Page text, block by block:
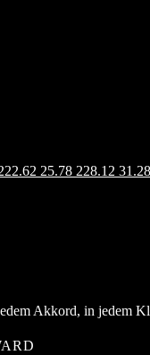
25.78 228.12
Akkord, in jedem
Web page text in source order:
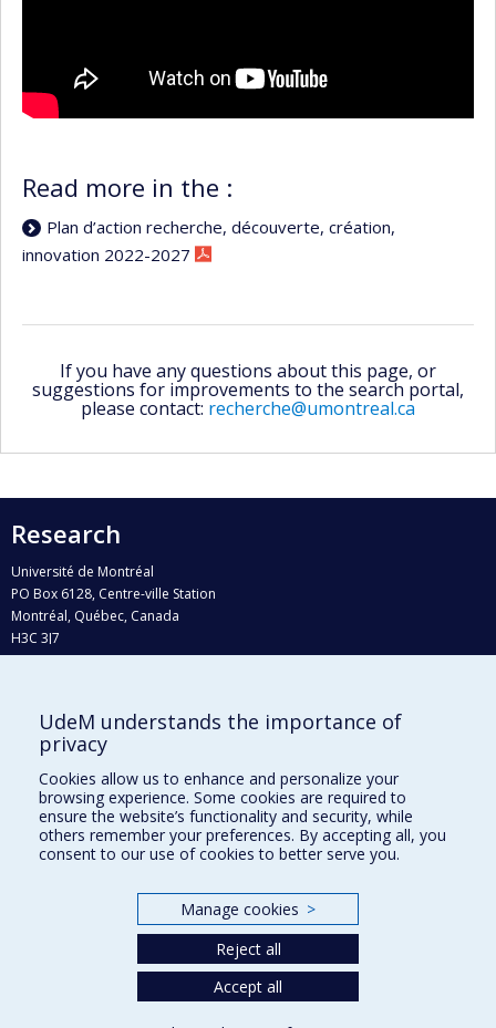
Read more in the :
Plan d’action recherche, découverte, création,
innovation 2022-2027
If you have any questions about this page, or
suggestions for improvements to the search portal,
please contact: recherche@umontreal.ca
Research
Université de Montréal
PO Box 6128, Centre-ville Station
Montréal, Québec, Canada
H3C 3J7
Who does what?
Find us
Site map
Accessibility
UdeM understands the importance of
privacy
Cookies allow us to enhance and personalize your
browsing experience. Some cookies are required to
ensure the website’s functionality and security, while
others remember your preferences. By accepting all, you
consent to our use of cookies to better serve you.
Manage cookies >
Reject all
Accept all
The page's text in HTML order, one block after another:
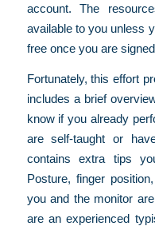
account. The
available to you unless
free once you are
Fortunately, this effort
includes a brief
know if you already
are self-taught or
contains extra tips
Posture, finger
you and the monitor
are an experienced
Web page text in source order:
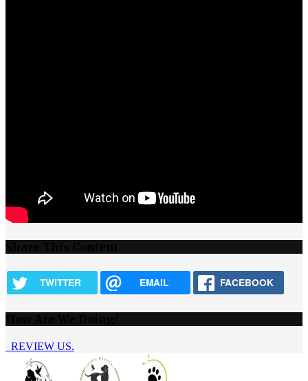
TWITTER EMAIL FACEBOOK
REVIEW US.
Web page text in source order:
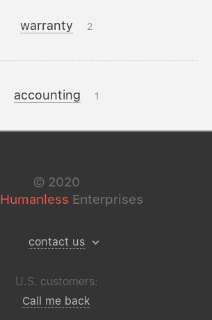
warranty 2
accounting 1
© 2020
Humanless Enterprises
contact us
U.S. customers:
Call me back
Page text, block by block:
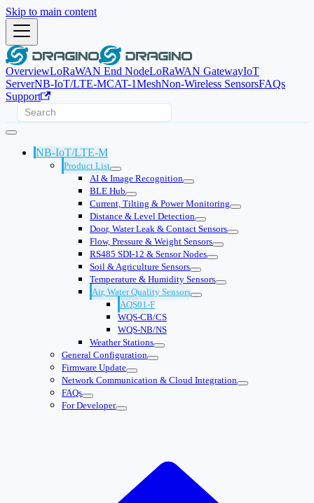
Skip to main content
OverviewLoRaWAN End NodeLoRaWAN GatewayIoT
ServerNB-IoT/LTE-MCAT-1MeshNon-Wireless SensorsFAQs
Support
NB-IoT/LTE-M
Product List
AI & Image Recognition
BLE Hub
Current, Tilting & Power Monitoring
Distance & Level Detection
Door, Water Leak & Contact Sensors
Flow, Pressure & Weight Sensors
RS485 SDI-12 & Sensor Nodes
Soil & Agriculture Sensors
Temperature & Humidity Sensors
Air, Water Quality Sensors
AQS01-F
WQS-CB/CS
WQS-NB/NS
Weather Stations
General Configuration
Firmware Update
Network Communication & Cloud Integration
FAQs
For Developer
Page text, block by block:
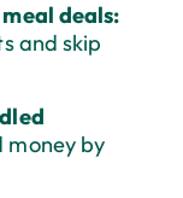
deals:
and skip
money by
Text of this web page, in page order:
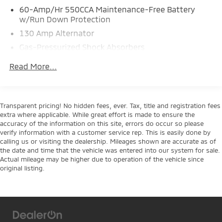
- Heated Steering Wheel
- Leather Steering Wheel
- Sport Steering Wheel
- Automatic Temperature Control with Front Dual
Zone A/C
- Emergency Communication System: UVO Link
engaging driving experience designed for today's
active lifestyle. The turbocharged 1.6L engine delivers
responsive performance while maintaining efficiency
at 27 city and 32 highway miles per gallon. With
front-wheel drive and a 7-speed automatic
transmission, this Soul balances everyday practicality
with driving confidence.
with power adjustment provide support for extended
60-Amp/Hr 550CCA Maintenance-Free Battery
w/Run Down Protection
130 Amp Alternator
Gas-Pressurized Shock Absorbers
Single Stainless Steel Exhaust w/Chrome Tailpipe
Finisher
Strut Front Suspension w/Coil Springs
Torsion Beam Rear Suspension w/Coil Springs
4-Wheel Disc Brakes w/4-Wheel ABS, Front Vented
Discs, Brake Assist and Hill Hold Control
Read More...
Transparent pricing! No hidden fees, ever. Tax, title and registration fees
extra where applicable. While great effort is made to ensure the
accuracy of the information on this site, errors do occur so please
verify information with a customer service rep. This is easily done by
calling us or visiting the dealership. Mileages shown are accurate as of
the date and time that the vehicle was entered into our system for sale.
Actual mileage may be higher due to operation of the vehicle since
original listing.
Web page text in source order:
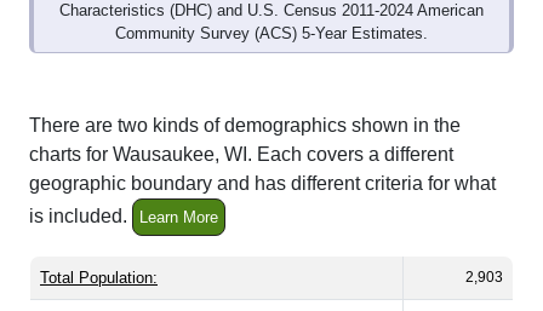
Characteristics (DHC) and U.S. Census 2011-2024 American
Community Survey (ACS) 5-Year Estimates.
There are two kinds of demographics shown in the
charts for Wausaukee, WI. Each covers a different
geographic boundary and has different criteria for what
is included.
Learn More
Total Population: 2,903
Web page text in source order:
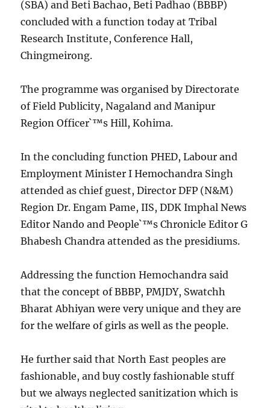
(SBA) and Beti Bachao, Beti Padhao (BBBP)
concluded with a function today at Tribal
Research Institute, Conference Hall,
Chingmeirong.
The programme was organised by Directorate
of Field Publicity, Nagaland and Manipur
Region Officer`™s Hill, Kohima.
In the concluding function PHED, Labour and
Employment Minister I Hemochandra Singh
attended as chief guest, Director DFP (N&M)
Region Dr. Engam Pame, IIS, DDK Imphal News
Editor Nando and People`™s Chronicle Editor G
Bhabesh Chandra attended as the presidiums.
Addressing the function Hemochandra said
that the concept of BBBP, PMJDY, Swatchh
Bharat Abhiyan were very unique and they are
for the welfare of girls as well as the people.
He further said that North East peoples are
fashionable, and buy costly fashionable stuff
but we always neglected sanitization which is
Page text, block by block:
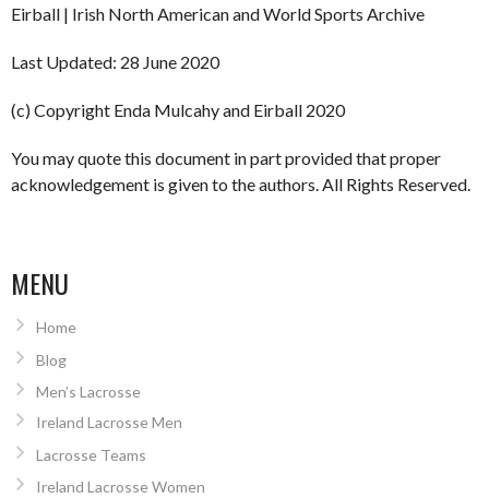
Eirball | Irish North American and World Sports Archive
Last Updated: 28 June 2020
(c) Copyright Enda Mulcahy and Eirball 2020
You may quote this document in part provided that proper
acknowledgement is given to the authors. All Rights Reserved.
MENU
Home
Blog
Men’s Lacrosse
Ireland Lacrosse Men
Lacrosse Teams
Ireland Lacrosse Women
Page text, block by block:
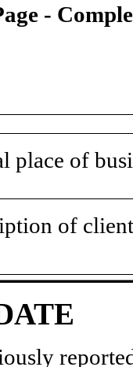
-
place of
of
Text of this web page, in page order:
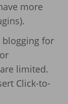
more
blogging for
limited.
Click-to-

■ TRY IT
Give back exactly the lines above from the one with "25.78 228.12" through the one with "front-wheel drive and a 7-speed automatic", both included. Pictures don't belong in the copy.

■ WRITTEN ANSWER
25.78 228.12
Akkord, in jedem
Web page text in source order:
Read more in the :
Plan d’action recherche, découverte, création,
innovation 2022-2027
If you have any questions about this page, or
suggestions for improvements to the search portal,
please contact: recherche@umontreal.ca
Research
Université de Montréal
PO Box 6128, Centre-ville Station
Montréal, Québec, Canada
H3C 3J7
Who does what?
Find us
Site map
Accessibility
UdeM understands the importance of
privacy
Cookies allow us to enhance and personalize your
browsing experience. Some cookies are required to
ensure the website’s functionality and security, while
others remember your preferences. By accepting all, you
consent to our use of cookies to better serve you.
Manage cookies >
Reject all
Accept all
The page's text in HTML order, one block after another:
account. The
available to you unless
free once you are
Fortunately, this effort
includes a brief
know if you already
are self-taught or
contains extra tips
Posture, finger
you and the monitor
are an experienced
Web page text in source order:
TWITTER EMAIL FACEBOOK
REVIEW US.
Web page text in source order:
warranty 2
accounting 1
© 2020
Humanless Enterprises
contact us
U.S. customers:
Call me back
Page text, block by block:
Skip to main content
OverviewLoRaWAN End NodeLoRaWAN GatewayIoT
ServerNB-IoT/LTE-MCAT-1MeshNon-Wireless SensorsFAQs
Support
NB-IoT/LTE-M
Product List
AI & Image Recognition
BLE Hub
Current, Tilting & Power Monitoring
Distance & Level Detection
Door, Water Leak & Contact Sensors
Flow, Pressure & Weight Sensors
RS485 SDI-12 & Sensor Nodes
Soil & Agriculture Sensors
Temperature & Humidity Sensors
Air, Water Quality Sensors
AQS01-F
WQS-CB/CS
WQS-NB/NS
Weather Stations
General Configuration
Firmware Update
Network Communication & Cloud Integration
FAQs
For Developer
Page text, block by block:
deals:
and skip
money by
Text of this web page, in page order:
- Heated Steering Wheel
- Leather Steering Wheel
- Sport Steering Wheel
- Automatic Temperature Control with Front Dual
Zone A/C
- Emergency Communication System: UVO Link
engaging driving experience designed for today's
active lifestyle. The turbocharged 1.6L engine delivers
responsive performance while maintaining efficiency
at 27 city and 32 highway miles per gallon. With
front-wheel drive and a 7-speed automatic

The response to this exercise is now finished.